Thursday, Oct 6, 2011
The 10 things we learn from the lame future shock that is this latest kiddie-oriented action adventure.

Get ready to have your sons/nephews/classmates/local neighborhood kids going gonzo for Real Steel, the latest lame cinematic statement from that motion picture antichrist, Shawn Levy. As the man responsible for the reprehensible Night at the Museum films, as well as the equally awful Pink Panther remake, his mangled Midas touch remains intact. Though horribly uneven and spotty in both an action and/or adventure sense, this otherwise cracked crowdpleaser will have those prone to snips and snails and puppy dog tails running to their local Wal-Mart to lap up the latest battling robot action figures.

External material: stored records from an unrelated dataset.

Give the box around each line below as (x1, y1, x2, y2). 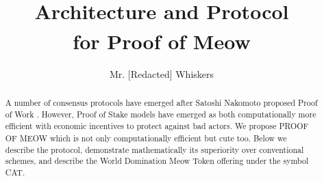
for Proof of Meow (73, 27, 251, 55)
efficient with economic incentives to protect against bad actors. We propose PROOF (5, 120, 309, 131)
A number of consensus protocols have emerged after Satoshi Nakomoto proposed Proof (5, 97, 318, 109)
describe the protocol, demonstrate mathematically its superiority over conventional (5, 143, 304, 155)
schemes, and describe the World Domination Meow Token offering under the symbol (5, 155, 309, 167)
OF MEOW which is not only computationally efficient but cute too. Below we (5, 133, 287, 144)
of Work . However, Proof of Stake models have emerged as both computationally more (5, 108, 316, 120)
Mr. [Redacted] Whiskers (109, 66, 214, 81)

And when the video game comes out - especially for the motion control possibilities of the Wii and Kinect - a whole new generation of console coach potatoes will be born.


But perhaps the most appalling thing about this supposed slice of future shock is its lack of forward thinking. This is a world where several products that we know today - Dr. Pepper, ESPN, Nokia - still exist, where the advances we wanted for 2001 are still nowhere to be seen 26 years later (the movie is set in 2027, it seems). The planet is not more multicultural, white people appear to still be the majority, and robots have reached the point where they can mimic human fisticuffs - but yet they aren’t used as a labor or time saving force. Indeed, it’s as if the script, supposedly partially based on Richard Matheson’s short story, forgot that it was set sometime in the not too distant future and simply fudged a few tech geek tweaks.
  
So along with learning what it feels like to waste $10.50 at the local Cineplex, here are the top 10 things we learn about 2027 in Real Steel. Most of them are obvious. A few are fascinating. All become part of this movie’s lunatic lameness, beginning with the backdrop:


 
#10 - Apparently, this is a World Post-Contagion

Whenever our former pro pugilist, Charlie Kenton, goes cruising across America on his various get rich via robot boxing schemes, he has the roads all to himself. Long stretches of highway and byway pass without a single vehicle along the horizon. Even when he enters a big city like Atlanta, he has the streets to himself. About the only place we find people? The massive sports arenas where the bouts take place…or the abandoned zoo where such underground matches also occur.


 
#9 - Cellphones Look Even More Fragile…and Goofy

Whenever a character pulls out his or her trusty communication device to call up a roadmap, web search, and in dire situations, a phone call, their device looks like a sheet of glass with random metal pieces adorning its front. Imagine a tablet made out of doll house window and festooned with proto-Apple accessorizing, and you get the idea. Can’t imagine that they withstand the impact of a drop from several feet…or a stiff breeze.


 
#8 - Justin Bieber is Still a Cultural God

When Charlie finally allows his abandoned son to fight his scarp heap robot in a major contest, he makes it very clear that the boy needs to work on a outer ring routine to get paying customers jazzed up about his junk pile. Watching him shuffle around one day, he suggests a bit of dancing. So naturally, when the lad gets a chance to strut his pre-pubescent stuff, he looks like a double for a certain 2011 tween icon. It’s hard to say what’s more nauseating - the kid copping moves from the Biebe…or the robot mimicking every move precisely.


 
#7 - MMA is Dead!

For years now, Ultimate Fighting has argued that it is more popular than regular boxing…and it has a point. After all, no one knows who the latest heavyweight champion is, but everyone knows Kimbo Slice, right? Apparently, by turning the former king of sports into a vague video game using oversized controllers and 10 foot tall toys, the homoerotic element of mixed martial arts is nullified, resulting in a new fascination which has little to do with sweaty, muscled men rendering each other horizontal until one gives up in submission.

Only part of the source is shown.